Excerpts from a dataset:
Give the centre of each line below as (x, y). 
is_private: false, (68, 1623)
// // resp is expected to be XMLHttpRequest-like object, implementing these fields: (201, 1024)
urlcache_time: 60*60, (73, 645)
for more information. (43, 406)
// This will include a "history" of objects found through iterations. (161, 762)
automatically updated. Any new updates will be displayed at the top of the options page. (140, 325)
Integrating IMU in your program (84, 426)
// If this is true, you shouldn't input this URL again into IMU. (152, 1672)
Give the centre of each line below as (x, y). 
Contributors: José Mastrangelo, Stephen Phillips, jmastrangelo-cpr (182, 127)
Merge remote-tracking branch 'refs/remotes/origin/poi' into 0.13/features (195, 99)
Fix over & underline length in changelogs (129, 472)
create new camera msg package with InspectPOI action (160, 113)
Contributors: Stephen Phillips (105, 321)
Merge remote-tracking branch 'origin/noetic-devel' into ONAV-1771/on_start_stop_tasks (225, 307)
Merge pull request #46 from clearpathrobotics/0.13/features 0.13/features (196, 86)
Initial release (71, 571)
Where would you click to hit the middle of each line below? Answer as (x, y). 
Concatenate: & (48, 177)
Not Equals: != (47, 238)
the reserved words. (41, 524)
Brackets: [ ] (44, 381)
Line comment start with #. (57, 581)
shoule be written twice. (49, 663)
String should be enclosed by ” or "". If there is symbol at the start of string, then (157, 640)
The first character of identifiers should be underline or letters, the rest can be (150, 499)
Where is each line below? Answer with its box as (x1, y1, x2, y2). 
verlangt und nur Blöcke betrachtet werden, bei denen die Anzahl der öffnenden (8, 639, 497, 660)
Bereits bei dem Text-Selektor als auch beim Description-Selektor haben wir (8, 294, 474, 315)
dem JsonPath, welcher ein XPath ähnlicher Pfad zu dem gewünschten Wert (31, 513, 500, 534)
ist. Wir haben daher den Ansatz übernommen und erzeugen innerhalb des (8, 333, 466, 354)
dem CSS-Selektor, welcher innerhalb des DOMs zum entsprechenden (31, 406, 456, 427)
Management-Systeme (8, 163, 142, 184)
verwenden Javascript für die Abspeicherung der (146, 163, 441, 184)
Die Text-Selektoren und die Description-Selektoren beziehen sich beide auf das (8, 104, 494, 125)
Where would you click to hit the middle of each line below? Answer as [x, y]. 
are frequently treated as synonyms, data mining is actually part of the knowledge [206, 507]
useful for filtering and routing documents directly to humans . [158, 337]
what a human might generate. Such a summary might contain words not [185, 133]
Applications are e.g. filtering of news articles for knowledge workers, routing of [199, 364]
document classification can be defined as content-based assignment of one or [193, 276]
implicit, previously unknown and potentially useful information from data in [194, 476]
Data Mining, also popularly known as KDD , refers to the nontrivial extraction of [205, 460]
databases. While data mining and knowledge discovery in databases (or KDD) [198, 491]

* Activity: Begin with the first line of the records and finish with the line containing "Fix over & underline". Reproduce those lines exactly, both ends included, and nothing else.

* Reply to the exercise:
Give the centre of each line below as (x, y). 
is_private: false, (68, 1623)
// // resp is expected to be XMLHttpRequest-like object, implementing these fields: (201, 1024)
urlcache_time: 60*60, (73, 645)
for more information. (43, 406)
// This will include a "history" of objects found through iterations. (161, 762)
automatically updated. Any new updates will be displayed at the top of the options page. (140, 325)
Integrating IMU in your program (84, 426)
// If this is true, you shouldn't input this URL again into IMU. (152, 1672)
Give the centre of each line below as (x, y). 
Contributors: José Mastrangelo, Stephen Phillips, jmastrangelo-cpr (182, 127)
Merge remote-tracking branch 'refs/remotes/origin/poi' into 0.13/features (195, 99)
Fix over & underline length in changelogs (129, 472)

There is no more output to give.